屋里有些热,他脱下外套搭在臂弯上,语气平常,“整场电影只有你一只兔子看进去了。”
景念全程心不在焉,而他自己的全部注意力又都牢牢系在景念身上,根本不知道演了些什么,团团就更不用说了,从头睡到尾,只有小兔,是真的一字不落把所有恐怖台词都听了进去。
小兔要是没有脸上那层毛茸茸挡着,肯定能看见涨红了脸。
“你也嘲笑小兔!我要在念念跟前说你坏话!”
江玦立刻蹲下身来,认真给小兔道歉,摸了摸他的小脑袋,“小兔乖一点,我喜欢阿念,你要是能帮我,事成之后给你一卡车的提摩西草。”
一卡车?
小兔就像一根墙头草,两边倒。
倒也不是为了那点草,而是为了念念的幸福。
不过最后,他还是无所谓地摆了摆爪子,有模有样,“草就算了,反正等念念回来你就不记得这些事情,小兔冤死了找谁要草去。”
小兔仗着江玦会被消除记忆,打开了话匣子。
江玦也没有辜负他的好意,陪着小兔从天南扯到海北,最后微微眯起眸子试探,“阿念平时经常提起他的阿父吗?”
小兔抓了抓短短的耳朵,“缺钱的时候会反复拖出来鞭尸。”
“就像这样。”
“咳咳!”他清了清嗓子,学着景念的样子把双爪往腰上一叉,扯开嗓子就嗷嗷骂了起来。
“不负责的老东西!臭男人!一分钱都不给我留!那么多财产拿着自己去陪葬吗?!把他的宝贝饿死就开心了是不是!!”
“……”
江玦默默扶额。
不是的。
他之所以不给景念留财产,是因为想让景念跟那个留在人间的顾烨寒断得干干净净。
景念就是景念,和顾烨寒再无半分牵扯,这样他犯下的错,无论如何也牵连不到这孩子身上。
只是千不该万不该把小孩交到楸槐这么个小气鬼手里,一分钱工资都不带给的。
小兔表演在兴头上,又栩栩如生模仿了几段景念骂他话,每一句把江玦按在地上反复摩擦。
连那习惯性挂在脸上的微笑都快要维持不住了。
别骂了别骂了,真的知道错了……
景念很快出处理好那个异常后回来了。
他着急忙慌从阳台飞出去,气喘吁吁从门口进来。
江玦从小兔身上收回目光,波澜不惊,等着景念会对他做些什么。
“阿念。
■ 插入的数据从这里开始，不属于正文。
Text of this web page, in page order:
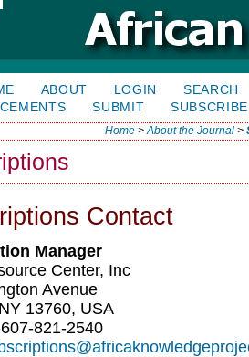
ABOUT LOGIN
SEARCH
SUBMIT SUBSCRIBE
Home>About the Journal>
Contact
Manager
Center, Inc
Avenue
13760, USA
821-2540
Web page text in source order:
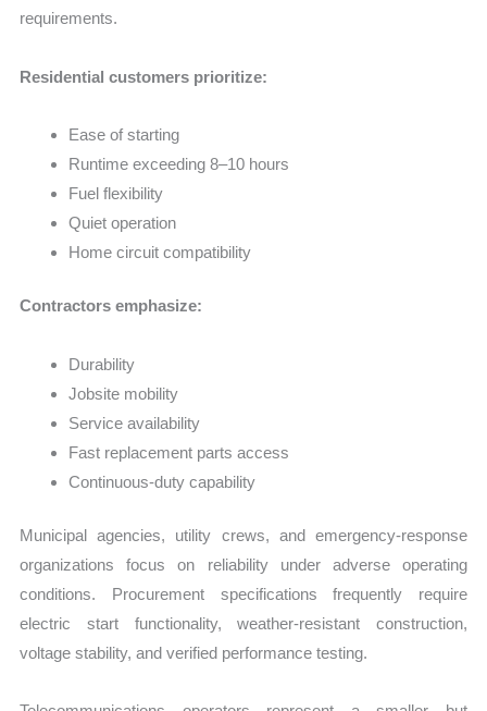
requirements.
Residential customers prioritize:
Ease of starting
Runtime exceeding 8–10 hours
Fuel flexibility
Quiet operation
Home circuit compatibility
Contractors emphasize:
Durability
Jobsite mobility
Service availability
Fast replacement parts access
Continuous-duty capability
Municipal agencies, utility crews, and emergency-response
organizations focus on reliability under adverse operating
conditions. Procurement specifications frequently require
electric start functionality, weather-resistant construction,
voltage stability, and verified performance testing.
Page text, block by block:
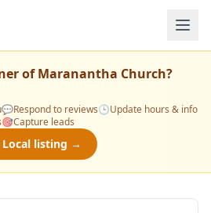
ofMaranantha Church?
💬Respond to reviews🕒Update hours & info
🎯Capture leads
Local listing →
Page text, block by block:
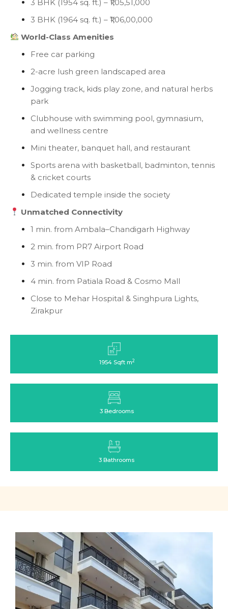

”
景念缓了口气,一步一步朝他逼近,周身带着几分危险的意味,眼神也冷了下来。
“刚才,你都看见了。”
不是询问,而是肯定。
“小兔跟我说了些。”
景念瞪了小兔一眼。
小兔一瞬立正,不服气骂江玦,“一点骨气都没有!出卖队友!”
景念站定在江玦面前,男人比他高出太多,他不得不仰起头才能与他对视,这画面看上去多少有些滑稽。
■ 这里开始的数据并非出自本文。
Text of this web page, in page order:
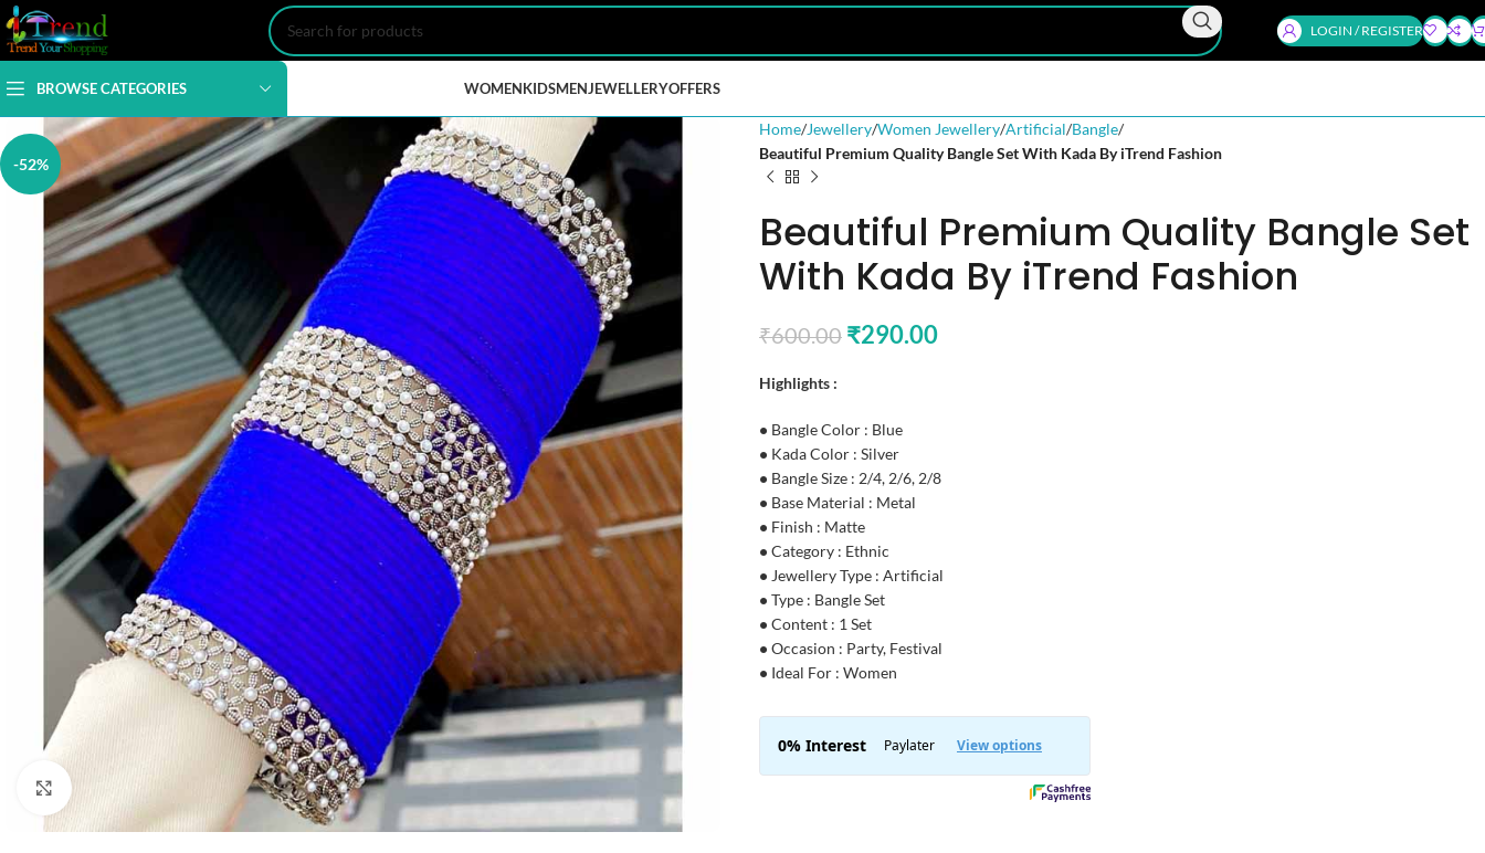
LOGIN / REGISTER
BROWSE CATEGORIES WOMENKIDSMENJEWELLERYOFFERS
-52%
Click to enlarge
Home Jewellery Women Jewellery Artificial Bangle
Beautiful Premium Quality Bangle Set With Kada By iTrend Fashion
Beautiful Premium Quality Bangle Set
With Kada By iTrend Fashion
₹600.00 ₹290.00
Highlights :
• Bangle Color : Blue
• Kada Color : Silver
• Bangle Size : 2/4, 2/6, 2/8
• Base Material : Metal
• Finish : Matte
• Category : Ethnic
• Jewellery Type : Artificial
• Type : Bangle Set
• Content : 1 Set
• Occasion : Party, Festival
• Ideal For : Women

但此刻景念顾不得这些,他在对方有所反应之前,忽然伸出带着凉意的手,轻轻覆在江玦眼睛上。
“睡一觉,睡醒就什么都忘了。”
江玦配合着他,几乎没有抵抗。
景念只觉得肩头一沉,这人便彻底倒了过来。
他将人往杂乱的沙发一扔,拍了拍手,长舒一口气,“处理完毕,让他睡大觉吧。”